I have C++ process that ingests large blocks of data and stores them in memory. The storage array contains roughly 10 GB of data partitioned into 4MB blocks. As new data arrives it creates a new block and then deletes an old block if it is full. This process cycles through the full circular buffer once every 10 - 60 seconds. We are running on an x86_64 RH5 and RH6 and compiling with the Intel 14 compiler.
We are seeing a problem where the overall process memory usage grows over time until the OS runs out of memory and eventually the box dies. We have been looking for memory leaks and running the process through TotalView trying to determine where the memory is going and are not seeing any reported leaks.
On the heap report produced by total view we saw the 10GB of allocated memory for the stored data, but we also saw 4+ GB of "deallocated" memory. Looking through the heap display, it appeared that our heap was very fragmented. There would be a large chunk of "allocated" memory interspersed with large chunks of "deallocated" memory.
Is the "deallocated" memory memory that has been freed by my process but not reclaimed by the OS and is it reasonable to think that this may be the source of our memory "leak"?
If so, how do I get the OS to reclaim the memory?
Do we need to rework our process to reuse discarded data blocks instead of relying on the OS to do our memory management for us?
I guess (and hope for you) that you are on Linux (if porting your code to Linux is doable, consider that since Linux has good tools for such issues).
Then:
use C++11 (or C++14) and learn about move semantics, smart pointers, and rule of five.
use valgrind
use some sanitizers from your recent GCC or Clang/LLVM compiler. Read about -fsanitizer=
... debugging options; you probably want -fsanitize=address
at least during debugging.
The above will help you catching some remaining memory leaks. Be prepared to spend weeks on them. You might need to disable ASLR and you should learn about gdb
watchpoints.
You might also consider using Boehm's conservative garbage collector. See this for using it in standard C++ containers. If you do use Boehm's GC you'll better use it nearly every where in your program ...

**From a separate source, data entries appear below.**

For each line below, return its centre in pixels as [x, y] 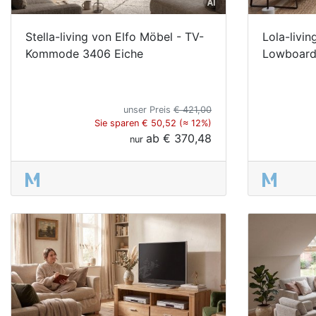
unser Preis [148, 109]
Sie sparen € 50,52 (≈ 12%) [153, 123]
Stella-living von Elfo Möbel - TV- [115, 36]
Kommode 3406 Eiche [84, 53]
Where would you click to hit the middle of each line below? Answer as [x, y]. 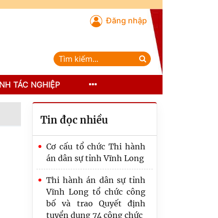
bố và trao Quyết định [96, 203]
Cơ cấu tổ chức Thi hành [96, 146]
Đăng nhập [127, 20]
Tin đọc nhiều [74, 120]
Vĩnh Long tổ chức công [96, 192]
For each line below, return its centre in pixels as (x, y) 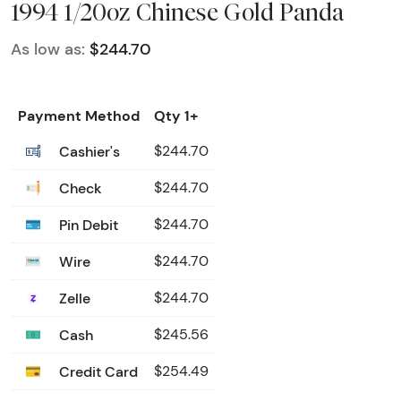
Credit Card (97, 372)
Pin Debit (87, 225)
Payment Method (79, 116)
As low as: (48, 50)
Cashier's (88, 152)
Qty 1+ (176, 116)

Genuine fragmentation may happen (even if you are sure to have avoided memory leaks, and have checked that e.g. with valgrind
), in particular for long lived processes. In such cases, you might consider having your own application checkpointing facilities (which are also useful to restart a long-lived computation). If you have thought about it early enough (checkpointing should be an early architectural design decision!) you could checkpoint your state to disk once in a while (e.g. every hour) and restart a fresh process. This can be a good memory compacting strategy.
You could (but I don't necessarily recommend) writing your own memory allocator above OS virtual address space changing primitives like mmap(2) (perhaps with MAP_HUGETLB
....) & munmap
; you might have your own allocator and deallocator (at least for large-sized objects, or have operator new
& operator delete
, etc..., in some of your classes), read about C++ allocator concept. But your standard new
and delete
(and malloc
& free
for C code, often used by C++ new
& delete
) is using them.
Notice that most free
or delete
do not invoke munmap
, but simply marks the released memory as reusable by future malloc
or new
...
You definitely should become more familiar with garbage collection techniques and terminology. Read the GC handbook.
See also mallinfo(3) & mallopt(3) & proc(5) (perhaps use /proc/self/maps
or /proc/self/smaps
& /proc/self/statm
from inside your program to learn about your heap, or the pmap
command). Maybe strace(1) could be useful (to understand what syscalls(2) happen)